San Francisco 49ers fans sit in Levi’s Stadium in Santa Clara, Calif. on Saturday Aug. 19, 2017. (Mira Laing/Golden Gate Xpress)

Although there are fans of the Raiders in Vegas, the amount of fans certainly does not compare to those in the Bay. I have heard many fans, even loyal season ticket holders, say they will no longer root for or financially support the team. Others, though they are die-hard fans, are still upset about the announced move.

This relocation was completed by a minimum of 24 out of the 32 owners approving it after no viable stadium options were proposed in Oakland. The owners were certainly happy about the idea, as they will earn a combined total of $53 million from the Raiders’ move, along with the Chargers’ and Rams’ move to Los Angeles this season and last, respectively.

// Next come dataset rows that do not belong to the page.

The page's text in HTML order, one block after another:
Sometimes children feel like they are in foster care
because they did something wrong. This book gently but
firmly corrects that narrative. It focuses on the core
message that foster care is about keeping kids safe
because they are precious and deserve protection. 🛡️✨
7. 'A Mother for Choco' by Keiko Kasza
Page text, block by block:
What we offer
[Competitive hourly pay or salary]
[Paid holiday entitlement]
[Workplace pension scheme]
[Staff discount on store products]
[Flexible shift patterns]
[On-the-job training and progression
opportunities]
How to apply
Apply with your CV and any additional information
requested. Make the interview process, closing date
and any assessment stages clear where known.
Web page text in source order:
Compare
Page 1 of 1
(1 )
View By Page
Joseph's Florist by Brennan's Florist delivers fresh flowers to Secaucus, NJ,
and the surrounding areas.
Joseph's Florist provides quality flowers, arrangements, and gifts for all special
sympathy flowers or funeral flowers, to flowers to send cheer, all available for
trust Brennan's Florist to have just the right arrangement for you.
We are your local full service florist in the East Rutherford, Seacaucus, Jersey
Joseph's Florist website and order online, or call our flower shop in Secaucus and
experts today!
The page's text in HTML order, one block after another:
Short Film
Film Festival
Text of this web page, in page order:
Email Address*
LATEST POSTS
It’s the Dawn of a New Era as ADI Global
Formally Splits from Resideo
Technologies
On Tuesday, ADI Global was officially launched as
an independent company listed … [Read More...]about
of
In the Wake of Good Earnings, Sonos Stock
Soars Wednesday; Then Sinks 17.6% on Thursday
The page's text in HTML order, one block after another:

Vegas city officials should also be thrilled, since they will have thousands of NFL fans leaving Sin City Sunday night or Monday morning, rather than Sunday morning. This can only mean more revenue for the gambling capital.

The 49ers’ move to its new stadium in Santa Clara has also frustrated many fans, even though this was not a true relocation.

The trek down the 101 or the 280 freeways from San Francisco can be a difficult one. Also, it makes taking public transportation to games an extra hassle for San Francisco residents. However, with the Raiders’ move, the Niners will soon be the Bay’s football team.

For fans, relocation truly can be a no-win situation. I feel the best thing the league could do is to consider an even more controversial option in the future: expansion.